На углу Четвертой и Фолсом час спустя я стоял вместе с Эдом Фурнье, сан-францисским альтистом, мы с ним ждали, пока Дин в салуне напротив дозвонится до Роя Джонсона, чтобы тот нас забрал. Ничего особенного, мы просто разговаривали, как вдрут оба увидели нечто очень странное и безумное. То был Дин. Он захотел сообщить Рою Джонсону адрес бара, поэтому попросил его не класть трубку, а сам выбежал посмотреть номер дома – для этого ему пришлось бы сломя голову проскочить насквозь длинный бар, полный шумных пьяниц в белых рубашках с короткими рукавами, выбежать на середину улицы и отыскать табличку. Так он и сделал, приникнув к самой земле как Граучо Маркс, ноги сами вынесли его из бара с поразительным проворством, будто привидение, его надутый воздушным шариком палец воздет к ночному небу, он вихрем затормозил на середине дороги, оглядываясь по сторонам в поисках таблички с номером над головой. В темноте знаки было трудно различить, он с десяток раз крутнулся вокруг себя на проезжей части, палец кверху, в диком, тревожном молчаний, всклокоченная личность со вспухшим пальцем, огромным гусем потянувшимся к небесам, он вертелся и вертелся в темноте, рассеянно засунув вторую руку в штаны. Эд Фурнье говорил:

– Я выдуваю сладкий звук всякий раз, когда играю, и если людям это не нравится, я ничего не могу с этим поделать. Скажи-ка, чувак, а этот твой приятель – совершенно чокнутый кошак, смотри, чего он там вытроряет. – И мы стали смотреть. Везде стояла давящая тишина, когда Дин все-таки увидел табличку и рванулся обратно в бар, буквально проскользнув на выходе у кого-то под ногами, и так быстро проскользил по бару, что всем пришлось прищуриться, чтобы хорошенько его разглядеть. Через минуту объявился Рой Джонсон – с той же самой поразительной быстротой. Дин скользнул через улицу и прямо в машину, без единого звука. Мы снова снялись дальше.

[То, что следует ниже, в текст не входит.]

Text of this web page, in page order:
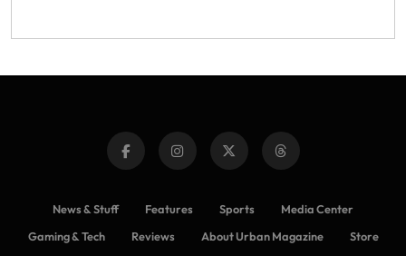
News & Stuff Features Sports
Media Center
Gaming & Tech
Reviews About Urban Magazine Store
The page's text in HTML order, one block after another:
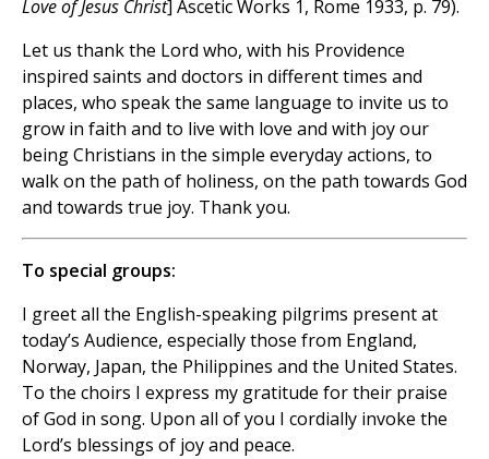
Love of Jesus Christ] Ascetic Works 1, Rome 1933, p. 79).
Let us thank the Lord who, with his Providence
inspired saints and doctors in different times and
places, who speak the same language to invite us to
grow in faith and to live with love and with joy our
being Christians in the simple everyday actions, to
walk on the path of holiness, on the path towards God
and towards true joy. Thank you.
To special groups:
I greet all the English-speaking pilgrims present at
today’s Audience, especially those from England,
Norway, Japan, the Philippines and the United States.
To the choirs I express my gratitude for their praise
of God in song. Upon all of you I cordially invoke the
Lord’s blessings of joy and peace.
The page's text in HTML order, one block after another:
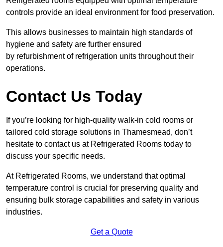
controls provide an ideal environment for food preservation.
This allows businesses to maintain high standards of
hygiene and safety are further ensured
by refurbishment of refrigeration units throughout their
operations.
Contact Us Today
If you’re looking for high-quality walk-in cold rooms or
tailored cold storage solutions in Thamesmead, don’t
hesitate to contact us at Refrigerated Rooms today to
discuss your specific needs.
At Refrigerated Rooms, we understand that optimal
temperature control is crucial for preserving quality and
ensuring bulk storage capabilities and safety in various
industries.
Get a Quote
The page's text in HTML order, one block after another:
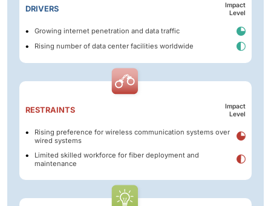
DRIVERS
Impact
Level
Growing internet penetration and data traffic
Rising number of data center facilities worldwide
RESTRAINTS
Impact
Level
Rising preference for wireless communication systems over
wired systems
Limited skilled workforce for fiber deployment and
maintenance
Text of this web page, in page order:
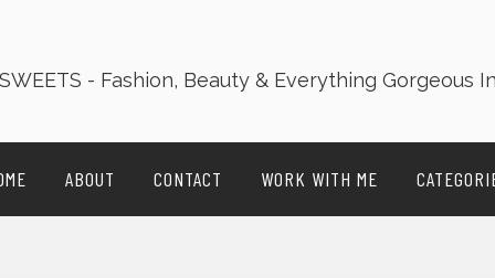
ABOUT CONTACT WORK WITH ME
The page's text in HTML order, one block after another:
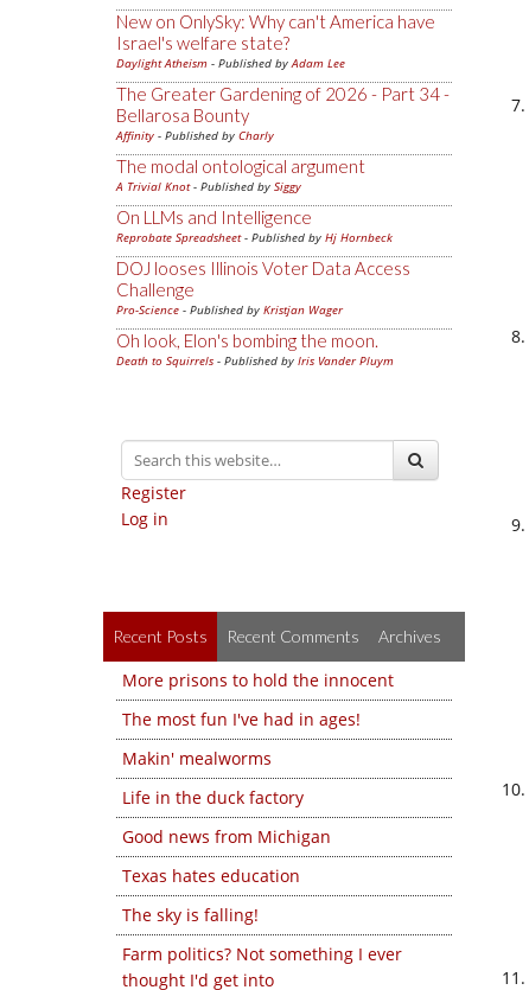
New on OnlySky: Why can't America have
Israel's welfare state?
Daylight Atheism - Published byAdam Lee
The Greater Gardening of 2026 - Part 34 -
Bellarosa Bounty
Affinity - Published by Charly
The modal ontological argument
A Trivial Knot- Published by Siggy
On LLMs and Intelligence
Reprobate Spreadsheet- Published by Hj Hornbeck
DOJ looses Illinois Voter Data Access
Challenge
Pro-Science - Published by Kristjan Wager
Oh look, Elon's bombing the moon.
Death to Squirrels - Published by Iris Vander Pluym
Register
Log in
Recent Posts Recent Comments Archives
More prisons to hold the innocent
The most fun I've had in ages!
Makin' mealworms
Life in the duck factory
Good news from Michigan
Texas hates education
The sky is falling!
Farm politics? Not something I ever
thought I'd get into
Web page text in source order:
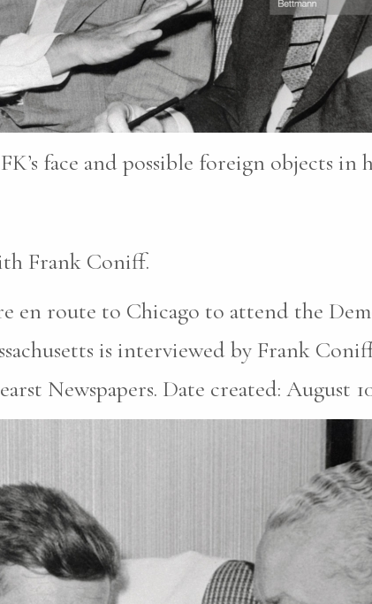
face and possible foreign objects in
Frank Coniff.
en route to Chicago to attend the
is interviewed by Frank
Newspapers. Date created: August
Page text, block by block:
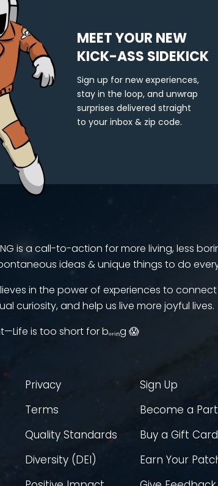
MEET YOUR NEW
KICK-ASS SIDEKICK
Sign up for new experiences,
stay in the loop, and unwrap
surprises delivered straight
to your inbox & zip code.
is a call-to-action for more living, less
ideas & unique things to do
in the power of experiences to connect
curiosity, and help us live more joyful lives.
is too short for bₒᵣᵢₙg 😱
Privacy
Terms
Quality Standards
Diversity (DEI)
Sign Up
Become a
Buy a Gift Card
Earn Your
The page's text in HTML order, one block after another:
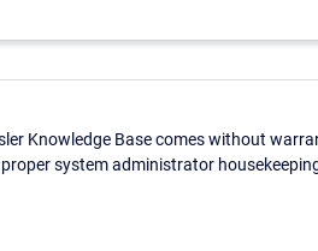
Knowledge Base comes without
system administrator
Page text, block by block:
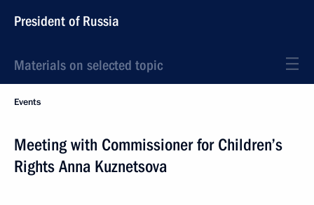
President of Russia
Materials on selected topic
Events
Meeting with Commissioner for Children’s
Rights Anna Kuznetsova
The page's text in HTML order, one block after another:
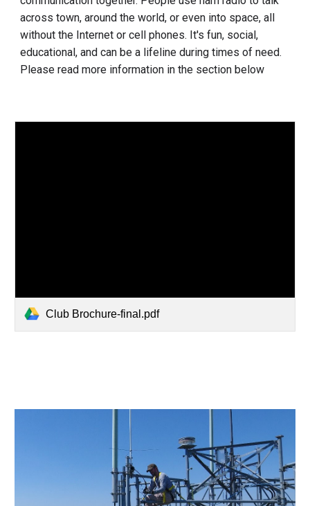
across town, around the world, or even into space, all
without the Internet or cell phones. It's fun, social,
educational, and can be a lifeline during times of need.
Please read more information in the section below
Club Brochure-final.pdf
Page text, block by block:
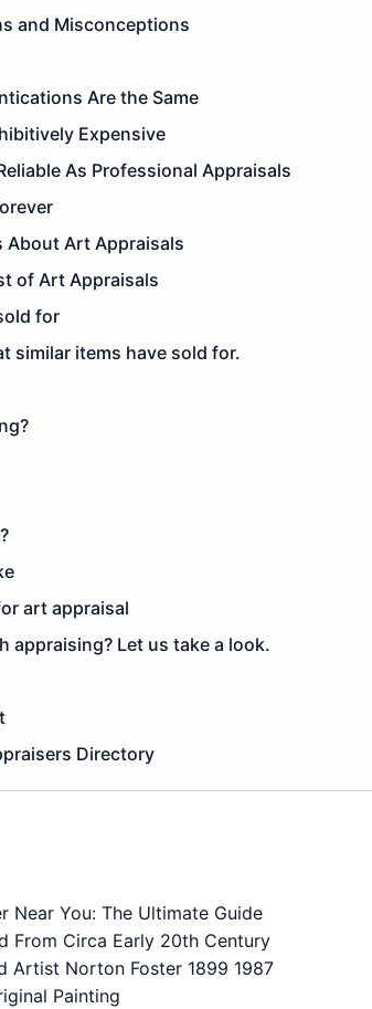
and Misconceptions
Are the Same
Expensive
As Professional Appraisals
About Art Appraisals
of Art Appraisals
for
similar items have sold for.
art appraisal
appraising? Let us take a look.
Directory
Near You: The Ultimate Guide
From Circa Early 20th Century
Artist Norton Foster 1899 1987
Painting
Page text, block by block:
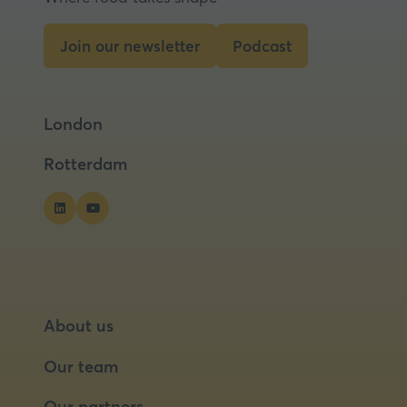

– Ну, Рой, я знаю, что тебя совершенно достала жена по части всех этих дел, но нам абсолютно необходимо сейчас быть на углу Сорок шестой и Гири – через невероятные три минуты, или все пропало. Эхем! Да! (Кхе-кхе.) Утром Сал и я отправляемся в Нью-Йорк, и это наша абсолютно последняя ночь оттяга, и я знаю, что ты нас поймешь.